В воздух вдруг поднялась стая ворон. Видно, испуг одной птицы мгновенно передался всем, и, когда лодка снова начала двигаться на север, в глазах у Хонды буквально потемнело от огромного количества ворон, с шумом взлетевших из гущи листьев. Говорят, что на листьях лип, протянувших к реке сквозь щели в гатах свои ветви, в течение десяти дней траура ждут своего нового рождения души умерших.
Лодка уже миновала гат «жертвы в десять лошадей» и плыла мимо стоявших вдоль реки домов из красного песчаника, окна которых украшала бело-зеленая мозаика, а стены комнат были окрашены в зеленый цвет «вдовьих домов». Из окон струился дым благовоний, доносился звон колокольчика и голоса, поющие хором, – эхо, отражаясь от неба, возвращалось к реке. Там, истово ожидая смерти, жили вдовы, съехавшиеся со всех концов страны. Люди, измученные болезнью и почитавшие за великое счастье провести время в ожидании спасительной смерти здесь, в Бенаресе, приживались в таких «домах радостной молитвы» – Mumukshu Bhavan. Ведь здесь все было рядом. Место сожжения – тут же севернее. А прямо над ним золотая остроконечная башня непальского храма любви, где обожествлены тысячи любовных поз.
Глаза Хонды остановились на свертке из материи, который, то всплывая, то погружаясь, плыл рядом с лодкой. Он обратил внимание на то, что формой и размерами этот сверток напоминал ребенка двух или трех лет, и вдруг понял, что это действительно мертвое тельце ребенка.
Машинально он посмотрел на часы. Было без двадцати шесть. Все вокруг постепенно пропитывалось сумерками. И в этот момент Хонда увидал в том месте, куда они направлялись, яркий огонь. Огонь погребального костра на гате.
Гат был обращен к Гангу: на основании, типичном для индуистского храма, возвышались пять ярусов разной ширины. Большую центральную башню храма окружали стоявшие отдельно высокие и низкие башенки, на каждой из них в мусульманском стиле был сделан балкон с арками, напоминавшими лепестки лотоса; огромное, желто-коричневого цвета храмовое здание закоптил дым, оно поднималось над высокой колоннадой, и внушительное, мрачное, необитаемого вида сооружение, окутанное дымом, казалось зловещим призраком, парящим в небе. Но между лодкой и гатом еще оставалось пространство бурой воды. По темной в сумерках поверхности плыли в огромном количестве, превращаясь в мусор, цветы, принесенные в дар богам (были здесь и алые цветы, которые Хонда видел в Калькутте), ароматические палочки, и в воде ярко горело отражение погребального костра.

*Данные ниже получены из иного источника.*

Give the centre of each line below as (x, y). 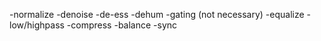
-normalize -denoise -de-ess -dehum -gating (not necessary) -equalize (157, 14)
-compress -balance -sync (122, 25)
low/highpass (37, 25)
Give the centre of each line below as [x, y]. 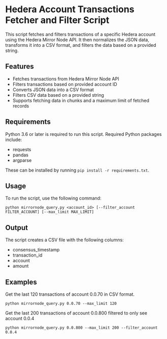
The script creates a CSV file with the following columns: [64, 240]
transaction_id [27, 255]
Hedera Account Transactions [70, 9]
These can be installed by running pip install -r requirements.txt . [77, 170]
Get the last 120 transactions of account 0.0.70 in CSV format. [70, 294]
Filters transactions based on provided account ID [65, 84]
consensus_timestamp [36, 250]
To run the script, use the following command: [53, 198]
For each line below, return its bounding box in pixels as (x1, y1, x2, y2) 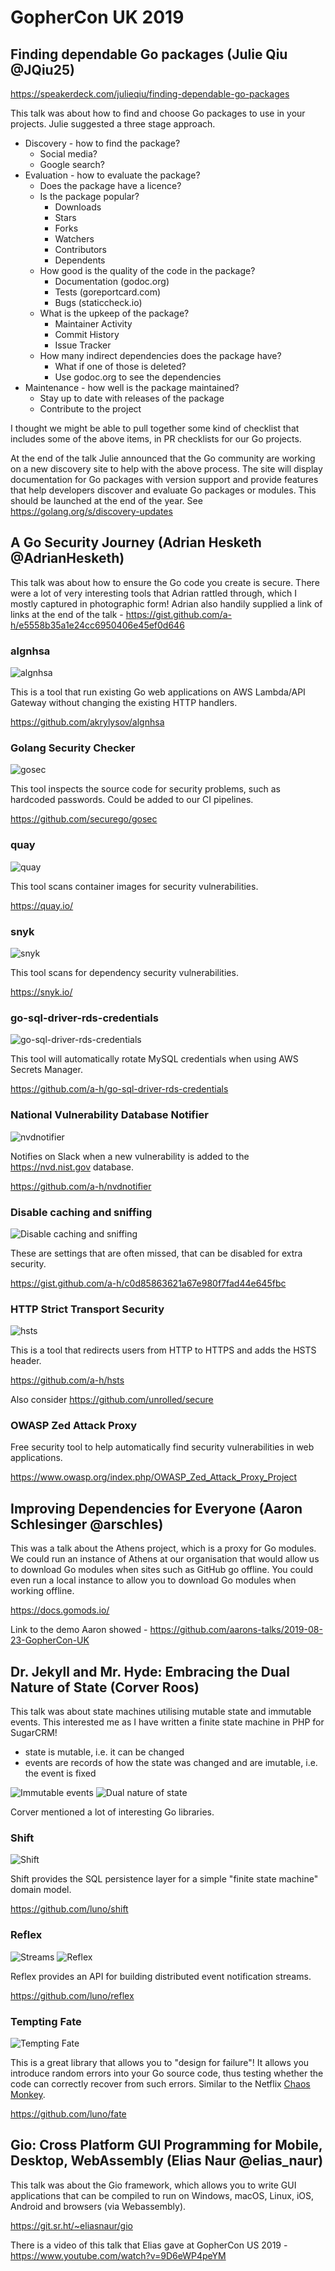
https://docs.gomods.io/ (10, 1604, 110, 1616)
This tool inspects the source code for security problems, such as (10, 783, 281, 795)
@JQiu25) (10, 61, 75, 78)
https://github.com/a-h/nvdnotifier (10, 1180, 152, 1192)
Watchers (54, 233, 95, 245)
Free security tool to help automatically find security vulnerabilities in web (10, 1441, 315, 1453)
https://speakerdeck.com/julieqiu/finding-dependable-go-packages (10, 88, 290, 100)
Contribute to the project (39, 403, 142, 415)

Разбрасывал высоко в небо искры огонь, шумели рассевшиеся на башнях вороны. Небо было темно-синего с пепельным налетом цвета.
Близко к воде на гате стоял небольшой храм, камень его стен покрывала сажа; здесь возлагали цветы к стоящим рядом скульптурам бога Шивы и одной из его жен – Сати, той, что, не снеся оскорбления, нанесенного мужу, бросилась в костер.
Рядом с лодкой, на которой плыл Хонда, толпились, приставая к берегу, лодки и баркасы, груженные бревнами и досками для погребального костра, поэтому их лодка не стала приближаться к центру гата. Теперь там, за охваченными ярким пламенем дровами костра, проглядывал скромный огонек, горевший в глубине храмовой колоннады. То был священный вечный огонь, от которого зажигали каждый погребальный костер.
Ветер с реки пах смертью, воздух наполнял удушливый жар. Так же как и повсюду в Бенаресе, из этого гата вместо благоговейной тишины доносились кажущиеся вполне естественными крики, шум постоянного людского движения, зовущие голоса, детский смех, звуки молитвы. Здесь были не только люди. За детьми бегали худые собаки, а в дальнем от огня углу из воды, куда уходили ступени лестницы, неожиданно одна за другой стали появляться мощные гладкие спины купавшихся буйволов, которых подгоняли погонщики. Когда буйволы, пошатываясь, взбирались по лестнице, их черная мокрая шкура, как зеркало, отражала пламя погребального костра.
Пламя порой окутывалось белым дымом, в котором сверкали языки огня. Дым поднимался до балконов здания и как живой вползал внутрь храма.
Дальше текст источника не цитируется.